With support from the American Council of Learned Societies and the National Endowment for the Humanities, he wrote the multiple award-winning Bread from Stones: The Middle East and the Making of Modern Humanitarianism (California, 2015.) Being Modern in the Middle East (Princeton, 2006), his first book, pioneered the study of the middle class and non-Muslim minorities in the Arab Eastern Mediterranean. His articles appear in the American Historical Review, Perspectives on History, Social History, Journal of Human Rights, Humanity, International Journal of Middle East Studies, Journal of the Society of Armenian Studies, Chronicle of Higher Education, and Inside Higher Education. He has lived and worked in Syria, Turkey, Lebanon, Armenia, Iraq and Egypt and his writing has been translated in Arabic, Turkish, Persian, and German. Capital Public Radio frequently turns to him for commentary on war, refugees and violence in the Middle East.

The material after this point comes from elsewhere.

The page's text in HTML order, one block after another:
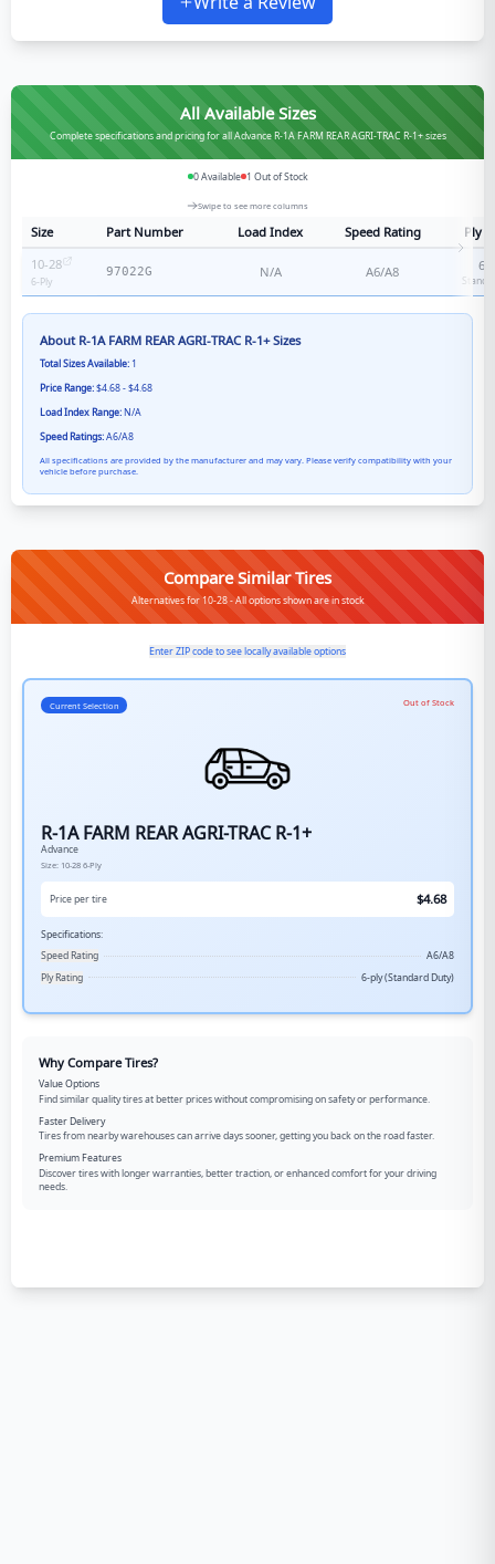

He is currently at work on a new book - Sentinels of Exile: A Century of Refugee Thought on Statelessness and Belonging in the Middle East - to bring historical and contemporary refugee voices into conversation with the global history of political and social thought. With this book, he will establish the fundamental role of displaced Middle Eastern peoples in the theory and criticism of human rights and humanitarianism, and add to a growing body of humanitarian knowledge focused on confronting the multiple forms of refugee exclusion and abuse.
Over 2020-2022 Watenpaugh was a UC Davis Public Scholarship and Engagement Fellow and held fellowships in public scholarship from both the Davis Humanities Institute and the University of California Humanities Research Institute. In cooperation with the History Project at UC Davis, he led a new project "Human Rights Studies for 21st Century Californians" to support k-16 education and lifetime learning. In 2021 Human Rights Educators USA awarded him the Edward O'Brien Prize for Individual Achievement in Human Rights Education. Read more in his recent interview "Public Scholarship for Peace."
Since 2013, Watenpaugh has directed an international multi-disciplinary research project to assist refugee university students and scholars fleeing the war. This project has garnered support from the Carnegie Corp. of New York, the Open Society Foundations, the Ford Foundation and the US Agency for International Development. He was awarded the Institute of International Education Centennial Medal for his efforts in 2019.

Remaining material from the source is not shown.